It’s time: time to finally review what is possibly our all-time favorite board game: Seven Wonders. This is the game that first got us into board games, and the one we turn to on so many of our game nights. In the game, each player works to build up one of the 7 Wonders of the World by playing resource, military, science, commerce or civilian cards. One of the reasons we love 7 Wonders is that the game has a lot of re-playability built in to it. There is no obvious strategy that will work for every single game – a lot of it comes down to which wonders you are next to and how those players are choosing to play.
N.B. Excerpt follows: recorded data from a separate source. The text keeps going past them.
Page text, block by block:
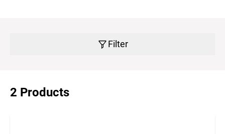
Filter
2 Products
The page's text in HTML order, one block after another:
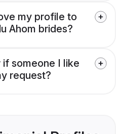
my profile to
Ahom brides?
someone I like
request?
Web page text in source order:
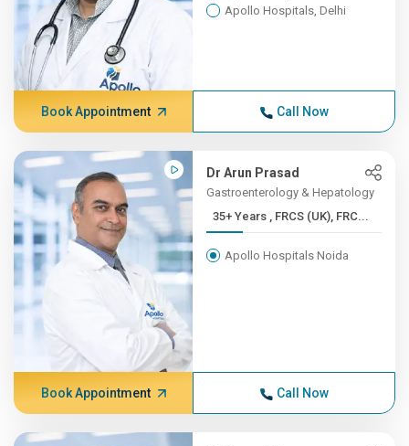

It usually isn’t worth getting into an arms race with Rhodes, for instance, because they get two extra military icons as part of their wonder. I often opt to collect the green science cards, and sometimes it works really well – especially when I have the science-oriented Babylon. But other times, I lose dismally, because while I have a lot of science points, I neglected to build up my military or commerce well enough. You could choose to collect a lot of resource cards to start, so you can easily build the more powerful cards in later ages, or you could focus on collecting cards with points right away. This works especially well with science or civilian cards, which often build off each other and let you build later cards for free. But if neither you nor your neighbors are building resource cards, you’re all going to be stuck later in the game. You constantly need to balance what you are playing against what your opponents are building up. We really like that the game allows for 6 or 7 players. So many games cut off at 5, which means someone has to team up or sit out when you have a game night of 3 couples. We also like that it is difficult to tell who is winning the game until the very end. In some games (Settler of Catan, I’m looking at you), it is often apparent pretty early on if you are totally out of the running, which makes the remainder of the game a lot less fun.
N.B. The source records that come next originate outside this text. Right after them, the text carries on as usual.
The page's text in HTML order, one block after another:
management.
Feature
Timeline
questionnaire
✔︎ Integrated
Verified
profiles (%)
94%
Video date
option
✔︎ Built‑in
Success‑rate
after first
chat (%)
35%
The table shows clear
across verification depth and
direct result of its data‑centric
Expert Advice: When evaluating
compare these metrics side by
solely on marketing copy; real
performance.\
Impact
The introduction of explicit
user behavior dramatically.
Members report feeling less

7 Wonders is a card-drafting game played in three ages. In each age, players choose cards to help them build up one of the seven Wonders of the World. Some cards build up the player’s military, some give them reusable resources, and others provide victory or science points. Players interact primarily with their immediate neighbors, buying resources from them to help build cards and fighting them in military battles.
Number of Players:
2-7. There is a two-person variant, in which each player takes turn playing for the “dummy player,” but we aren’t big fans. It is better with 3+ players, and ideal with 4+.
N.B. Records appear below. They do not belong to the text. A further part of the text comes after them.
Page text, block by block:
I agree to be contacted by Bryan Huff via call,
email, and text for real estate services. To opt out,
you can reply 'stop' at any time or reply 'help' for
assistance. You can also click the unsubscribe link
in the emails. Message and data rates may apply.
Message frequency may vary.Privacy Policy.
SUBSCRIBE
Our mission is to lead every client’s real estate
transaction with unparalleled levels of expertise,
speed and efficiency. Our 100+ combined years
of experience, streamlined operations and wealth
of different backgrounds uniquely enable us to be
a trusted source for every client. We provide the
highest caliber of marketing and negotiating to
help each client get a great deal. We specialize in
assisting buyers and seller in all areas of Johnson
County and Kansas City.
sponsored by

Play Time for New Players:
1 hour – 1 1/2 hours, if you include the time it takes to explain the rules. There are a lot of symbols to learn, but once you’ve got a hang of how the cards work and what the icons mean, the game goes much more quickly.
Play Time for Experienced Players:
45 minutes. It is much easier to decide which card to keep when you understand all the symbols and have a better feel for how the cards interact with each other.
Overall Rating for 7 Wonders: 10/10.